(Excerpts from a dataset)
Segment Open

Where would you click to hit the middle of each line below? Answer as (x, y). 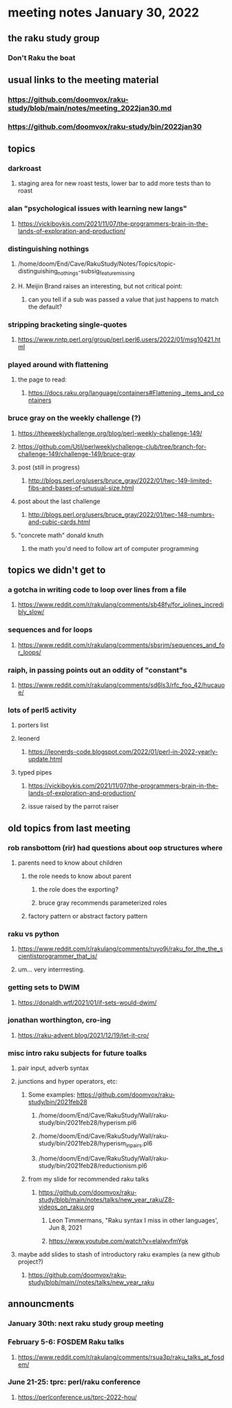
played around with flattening (58, 365)
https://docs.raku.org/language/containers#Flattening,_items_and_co (126, 393)
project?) (31, 1261)
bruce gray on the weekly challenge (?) (74, 418)
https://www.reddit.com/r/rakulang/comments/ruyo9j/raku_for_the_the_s (120, 949)
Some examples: (52, 1095)
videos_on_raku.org (66, 1207)
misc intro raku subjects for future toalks (77, 1053)
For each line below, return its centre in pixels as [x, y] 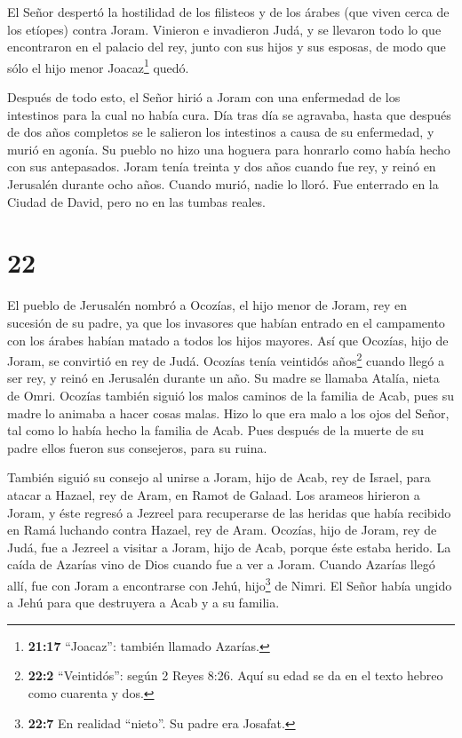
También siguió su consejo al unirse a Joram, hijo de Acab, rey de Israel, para [219, 477]
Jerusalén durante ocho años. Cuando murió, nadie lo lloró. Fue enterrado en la [223, 184]
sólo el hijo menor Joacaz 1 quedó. [98, 66]
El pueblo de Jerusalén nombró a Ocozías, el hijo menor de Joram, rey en [207, 305]
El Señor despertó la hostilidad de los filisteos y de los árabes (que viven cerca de [228, 12]
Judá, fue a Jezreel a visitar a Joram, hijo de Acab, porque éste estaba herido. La [229, 547]
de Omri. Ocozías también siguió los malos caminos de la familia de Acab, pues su [231, 395]
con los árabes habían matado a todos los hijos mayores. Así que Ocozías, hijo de [228, 340]
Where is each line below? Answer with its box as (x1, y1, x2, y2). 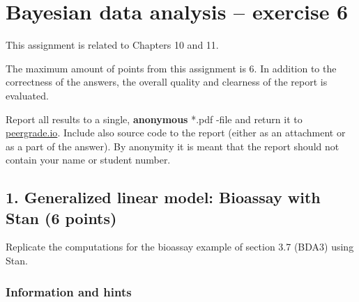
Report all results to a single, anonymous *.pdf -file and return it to (6, 111, 303, 126)
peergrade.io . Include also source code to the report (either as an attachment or (6, 125, 346, 140)
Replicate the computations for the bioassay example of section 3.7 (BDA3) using (6, 239, 354, 254)
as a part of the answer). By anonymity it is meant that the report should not (6, 138, 339, 153)
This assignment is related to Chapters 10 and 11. (6, 38, 219, 52)
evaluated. (6, 88, 49, 102)
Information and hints (6, 283, 132, 300)
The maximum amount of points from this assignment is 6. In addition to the (6, 61, 337, 75)
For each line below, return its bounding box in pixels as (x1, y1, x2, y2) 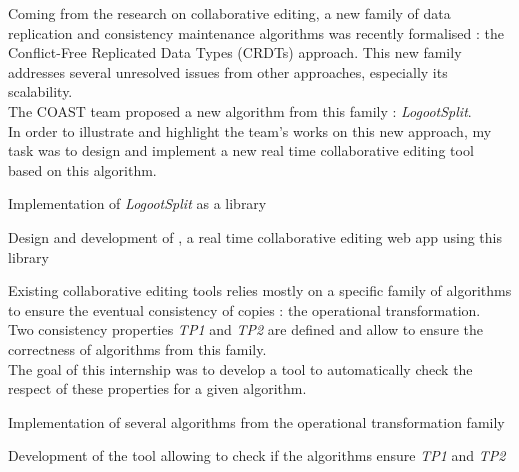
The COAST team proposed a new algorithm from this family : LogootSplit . (8, 100, 472, 121)
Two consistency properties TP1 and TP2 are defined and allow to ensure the (8, 319, 483, 340)
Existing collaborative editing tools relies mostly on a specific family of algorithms (8, 280, 512, 301)
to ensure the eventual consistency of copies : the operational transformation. (8, 299, 481, 320)
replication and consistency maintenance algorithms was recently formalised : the (8, 22, 504, 43)
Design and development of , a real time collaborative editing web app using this (8, 226, 503, 247)
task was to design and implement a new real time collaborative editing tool (8, 140, 474, 161)
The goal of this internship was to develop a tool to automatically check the (8, 358, 473, 379)
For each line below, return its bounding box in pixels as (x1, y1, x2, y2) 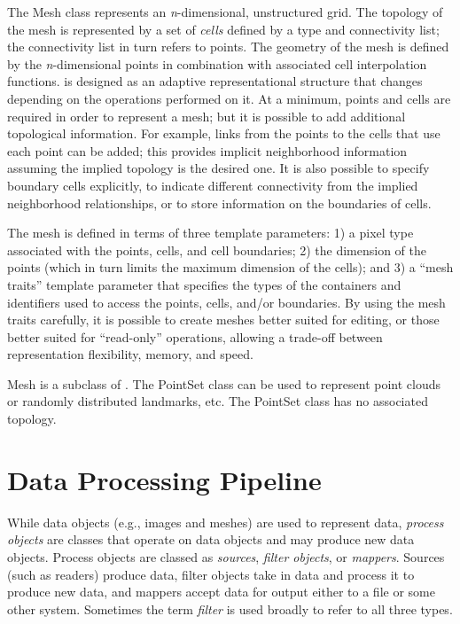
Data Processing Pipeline (7, 461, 322, 497)
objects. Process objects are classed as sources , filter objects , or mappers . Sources (7, 547, 445, 565)
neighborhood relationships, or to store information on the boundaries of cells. (7, 193, 432, 212)
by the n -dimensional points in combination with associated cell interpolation (7, 54, 427, 73)
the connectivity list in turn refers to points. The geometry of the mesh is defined (7, 37, 449, 56)
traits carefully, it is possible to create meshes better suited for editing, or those (7, 310, 440, 329)
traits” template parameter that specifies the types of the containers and (7, 275, 402, 293)
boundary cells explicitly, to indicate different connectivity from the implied (7, 175, 418, 194)
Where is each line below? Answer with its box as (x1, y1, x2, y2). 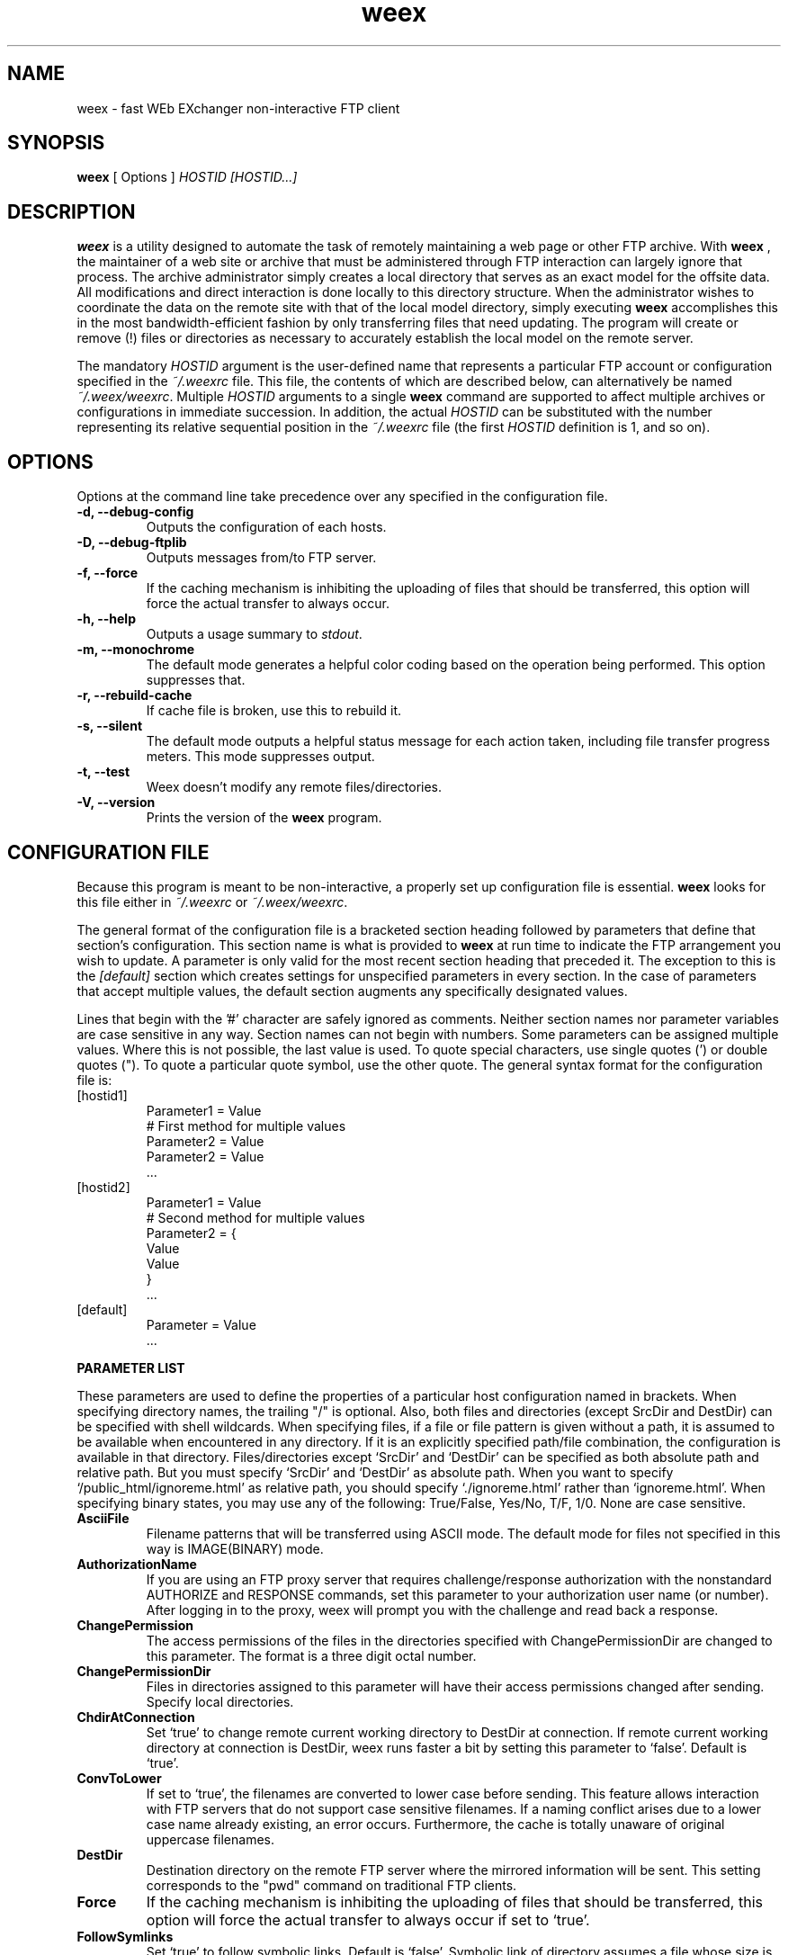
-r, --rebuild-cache (76, 687, 193, 704)
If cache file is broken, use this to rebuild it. (146, 703, 402, 719)
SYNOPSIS (7, 131, 105, 155)
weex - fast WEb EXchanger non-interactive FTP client (76, 100, 400, 116)
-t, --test (76, 764, 130, 780)
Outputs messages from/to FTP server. (146, 550, 377, 566)
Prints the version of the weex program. (146, 810, 382, 826)
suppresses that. (146, 672, 246, 688)
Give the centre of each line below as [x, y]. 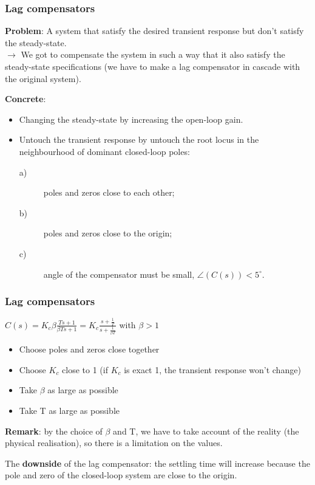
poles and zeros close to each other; [109, 192]
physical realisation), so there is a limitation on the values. [114, 443]
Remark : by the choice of [54, 431]
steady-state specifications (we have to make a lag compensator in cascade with [153, 66]
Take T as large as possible [69, 410]
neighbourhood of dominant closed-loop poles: [104, 151]
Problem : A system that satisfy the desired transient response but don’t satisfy [154, 31]
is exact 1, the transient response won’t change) [212, 369]
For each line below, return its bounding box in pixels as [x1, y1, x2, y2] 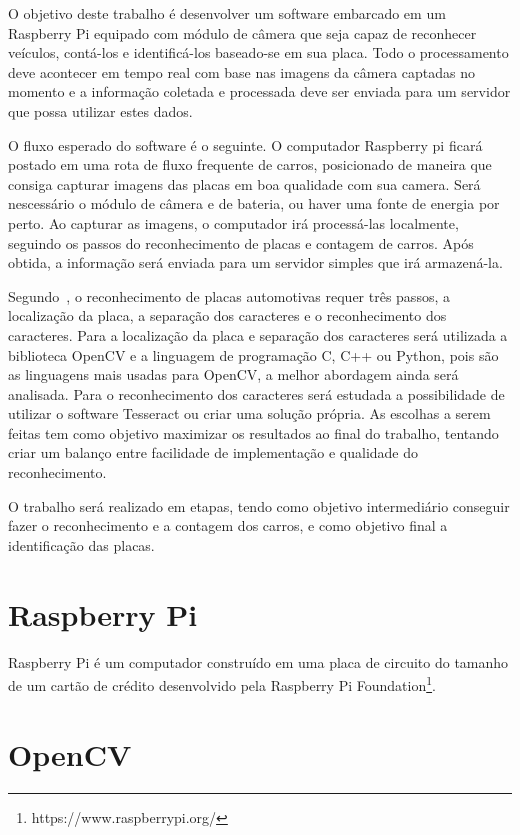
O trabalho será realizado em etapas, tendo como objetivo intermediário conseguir [8, 495, 510, 516]
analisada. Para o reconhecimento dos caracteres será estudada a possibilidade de [8, 383, 505, 404]
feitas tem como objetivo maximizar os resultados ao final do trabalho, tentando [8, 422, 499, 443]
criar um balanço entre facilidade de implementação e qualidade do [8, 442, 419, 463]
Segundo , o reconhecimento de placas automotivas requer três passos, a [8, 285, 450, 306]
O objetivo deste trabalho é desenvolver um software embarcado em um [8, 3, 446, 23]
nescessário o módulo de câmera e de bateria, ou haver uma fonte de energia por [8, 193, 500, 214]
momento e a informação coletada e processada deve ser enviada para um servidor [8, 81, 511, 102]

Segment Closed

All pictures are to be skipped. Output, word for word, the lines in the data above starting at the line containing "SYNOPSIS (7, 131, 105, 155)" and ending at the line containing "physical realisation), so".

- WRITTEN SOLUTION:
SYNOPSIS (7, 131, 105, 155)
weex - fast WEb EXchanger non-interactive FTP client (76, 100, 400, 116)
-t, --test (76, 764, 130, 780)
Outputs messages from/to FTP server. (146, 550, 377, 566)
Prints the version of the weex program. (146, 810, 382, 826)
suppresses that. (146, 672, 246, 688)
Give the centre of each line below as [x, y]. 
poles and zeros close to each other; [109, 192]
physical realisation), so there is a limitation on the values. [114, 443]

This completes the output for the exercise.